My husband and I got in the car and made the trip. We wearily entered a room full of family who had traveled from all over the country. We took turns sitting next to her bed, holding her hand, and talking to her. She was in and out of consciousness but clearly pleased to see us.

There were stories told and jokes made the last day she was lucid, but mostly we sat quietly together and fed her ice chips when she asked for them. She requested “hot coffee” but couldn’t hold the cup, “fresh fruit” but wasn’t able to chew, and more ice “with lemon this time.” Dottie always knew what she wanted. She would ask for the time intermittently, and at one point she opened her eyes and said, “I didn’t know this would take so long,” as if apologizing for putting us out with her dying process. She was as busily focused on dying as she was on any of the things she had enjoyed while living.

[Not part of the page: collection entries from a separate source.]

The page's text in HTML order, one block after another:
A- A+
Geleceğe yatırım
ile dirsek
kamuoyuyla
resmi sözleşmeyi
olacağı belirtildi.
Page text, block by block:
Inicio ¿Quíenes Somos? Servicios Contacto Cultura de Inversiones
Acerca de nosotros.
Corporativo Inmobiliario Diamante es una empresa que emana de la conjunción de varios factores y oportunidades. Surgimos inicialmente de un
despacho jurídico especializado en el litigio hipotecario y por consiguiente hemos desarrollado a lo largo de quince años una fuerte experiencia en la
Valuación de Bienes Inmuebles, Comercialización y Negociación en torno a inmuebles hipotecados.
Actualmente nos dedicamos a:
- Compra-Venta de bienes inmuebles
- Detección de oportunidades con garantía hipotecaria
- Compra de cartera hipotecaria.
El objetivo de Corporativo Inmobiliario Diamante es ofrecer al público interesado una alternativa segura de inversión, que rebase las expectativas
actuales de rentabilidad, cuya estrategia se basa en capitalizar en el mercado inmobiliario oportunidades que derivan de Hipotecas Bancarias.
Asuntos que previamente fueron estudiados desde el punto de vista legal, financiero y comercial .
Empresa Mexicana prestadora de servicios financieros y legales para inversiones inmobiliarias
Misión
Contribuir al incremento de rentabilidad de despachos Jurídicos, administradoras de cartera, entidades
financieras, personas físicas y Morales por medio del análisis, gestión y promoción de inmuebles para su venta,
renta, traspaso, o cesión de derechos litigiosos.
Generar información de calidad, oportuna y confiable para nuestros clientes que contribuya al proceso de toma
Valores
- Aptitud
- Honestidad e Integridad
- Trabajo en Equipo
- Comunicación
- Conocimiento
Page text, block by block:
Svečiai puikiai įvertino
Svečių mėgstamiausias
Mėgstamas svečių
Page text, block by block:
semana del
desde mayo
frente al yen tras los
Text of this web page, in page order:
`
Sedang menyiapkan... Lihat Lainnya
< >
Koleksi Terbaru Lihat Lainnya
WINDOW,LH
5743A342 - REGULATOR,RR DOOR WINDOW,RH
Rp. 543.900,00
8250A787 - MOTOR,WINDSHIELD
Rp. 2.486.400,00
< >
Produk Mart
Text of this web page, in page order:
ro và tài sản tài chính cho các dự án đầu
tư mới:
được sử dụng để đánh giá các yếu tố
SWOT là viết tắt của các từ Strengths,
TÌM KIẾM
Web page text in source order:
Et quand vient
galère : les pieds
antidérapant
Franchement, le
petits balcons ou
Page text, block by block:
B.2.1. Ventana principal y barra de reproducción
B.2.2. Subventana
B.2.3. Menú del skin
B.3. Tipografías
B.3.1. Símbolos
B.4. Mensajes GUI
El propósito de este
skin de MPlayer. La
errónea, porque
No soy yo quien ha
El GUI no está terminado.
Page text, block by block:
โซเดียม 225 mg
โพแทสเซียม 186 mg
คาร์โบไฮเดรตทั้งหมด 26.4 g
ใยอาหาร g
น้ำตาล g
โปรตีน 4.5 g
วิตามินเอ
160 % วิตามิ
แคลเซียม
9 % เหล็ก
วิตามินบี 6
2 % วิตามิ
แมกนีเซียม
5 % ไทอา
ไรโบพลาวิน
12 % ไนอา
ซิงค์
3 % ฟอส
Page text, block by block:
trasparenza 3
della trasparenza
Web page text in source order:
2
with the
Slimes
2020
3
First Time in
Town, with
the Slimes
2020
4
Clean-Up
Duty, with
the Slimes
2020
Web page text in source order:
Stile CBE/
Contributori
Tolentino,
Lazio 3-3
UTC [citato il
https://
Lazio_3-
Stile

On the day she passed away, we sat quietly in her room. Death was clearly approaching. Her skin was cool to the touch and mottled, her nail beds turning blue. Her face was yellowish with a luminescent quality. Her Foley catheter no longer produced urine. Her breathing was irregular, her mouth open. Her eyes were closed, but we spoke to her and to each other as though she could hear us. Dottie died gracefully, peacefully, and with her family around her. My uncle, also a physician, placed the stethoscope on her chest and shook his head. We kissed her forehead and said our good-byes, amidst hugs and tears and even laughter about how perfectly she had died; she couldn’t have planned it any better.

What a valuable lesson for my grandmother to remind me of, her final lesson to me, that death can be peaceful and pain-free even if it can never be completely in our control. We all might not be planners to the extent that Dottie was. However, if it were a shared responsibility to talk about our end-of-life wishes—whether we are 30 or 90 years old—there would be fewer “bad” deaths and more “good” ones.